Posted by Elyse Bruce on December 23, 2010

The harvest moon is a lunar phenomenon that takes place during autumn, with the full moon closest to the Fall equinox, and roughly around traditional harvest time. The moon is much closer to the earth at that point, and takes on a very different yellow hue.  This is primarily due to the dust in the earth’s stratosphere. 

In the Wall Street Journal of November 23, 1955 the newspaper published an article with this intriguing lead:

A week from now the harvest moon of song and story will be big and golden as a Thanksgiving pumpkin in the sky. And a man on Long Island ha started to slice it up. For $1, Mr. Robert Coles. with the Hayden Planetarium, will sell you a deed to n one-acre plot in Copernicus Crater.

What many don’t know is that the Harvest Moon is part of American history.  It was a steam operated gunboat that was part of the South Atlantic Blockading Squadron.  It left Boston on February 18, 1864 and arrived just off Charleston, South Carolina, February 25 1864, and the day after it arrived in Charleston, Rear Admiral John Adolphus Dahlgren made the steamer his flagship. A little over a year later, on March 1, 1865 the Harvest Moon struck a torpedo in Winyah Bay, South Carolina,  where the bulkhead shattered and then sank.

In 1747, Scottish Astronomer James Ferguson published his first work entitled “A dissertation on the Phenomena of the Harvest Moon” for the Royal Society of London; he later became a Fellow of the Royal Society of London in November 1763.

On October 27, 1415, Hottric Abendon gave a sermon at the Council of Constance — the 15th ecumenical council recognized by the Roman Catholic Church, held from November 16, 1414 to April 22, 1418 — that cried out for the reformation of the Church of England.  In the text of the sermon, the Harvest Moon was referenced by stating:

When the harvest moon comes and the barns are full, then those beneficed men will be at home.

The term was part of everyday language in 1415 which means it was in use at least the generation prior to this sermon being given by Dr.
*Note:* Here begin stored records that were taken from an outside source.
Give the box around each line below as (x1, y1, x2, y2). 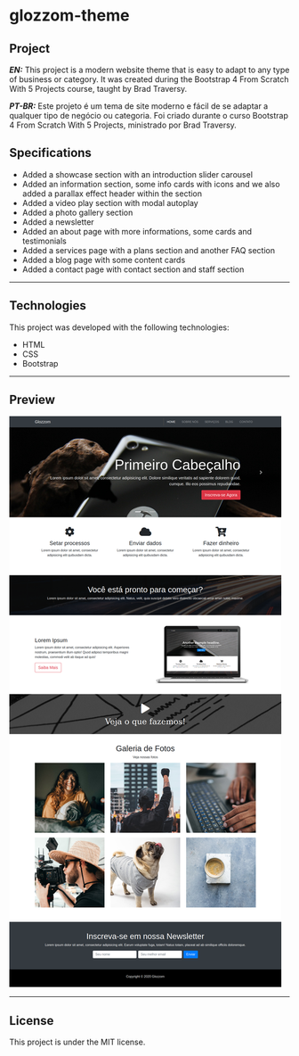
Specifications (9, 145, 92, 161)
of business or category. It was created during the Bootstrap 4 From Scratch (9, 74, 289, 85)
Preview (9, 392, 56, 408)
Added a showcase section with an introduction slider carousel (21, 169, 254, 179)
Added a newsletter (21, 216, 95, 227)
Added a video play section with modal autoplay (21, 197, 198, 208)
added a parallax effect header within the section (21, 188, 203, 199)
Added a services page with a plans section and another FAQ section (21, 244, 276, 255)
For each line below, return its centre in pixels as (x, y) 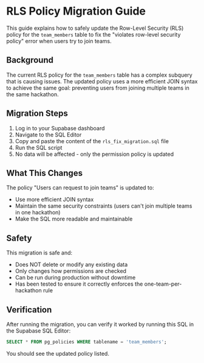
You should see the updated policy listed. (58, 353)
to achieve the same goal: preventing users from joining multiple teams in (98, 88)
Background (30, 60)
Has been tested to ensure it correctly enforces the (79, 284)
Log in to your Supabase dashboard (60, 128)
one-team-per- (163, 284)
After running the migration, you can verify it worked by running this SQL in (100, 324)
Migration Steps (37, 114)
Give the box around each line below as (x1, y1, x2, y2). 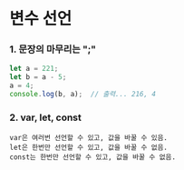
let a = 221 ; (9, 65, 59, 74)
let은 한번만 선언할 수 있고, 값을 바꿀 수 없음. (9, 143, 169, 153)
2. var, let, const (9, 111, 82, 124)
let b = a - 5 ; (9, 73, 67, 82)
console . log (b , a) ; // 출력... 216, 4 (9, 90, 157, 99)
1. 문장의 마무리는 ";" (9, 43, 97, 55)
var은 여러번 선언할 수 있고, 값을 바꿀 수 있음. (9, 134, 169, 143)
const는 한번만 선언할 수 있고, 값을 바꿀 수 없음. (9, 153, 177, 162)

Abendon.

The Asian Mid-Autumn or Harvest Moon Festival, also known as the Moon Cake Festival, fell on September 21 this year.  The bearing of lanterns and the origin of mooncakes that are central to this festival date back to a 14th century revolt by the Chinese against the Mongols. 

In 1376, the Chinese overthrew the Yuan (Mongol) dynasty (1280-1376) in an uprising brilliantly devised and carried out by lantern-bearing messengers who delivered mooncakes with hidden messages inside.

The Moon Cake Festival itself dates back to the Tang dynasty in 618 AD so one could say that the Harvest Moon, known by many names, has been around since at least 618 AD.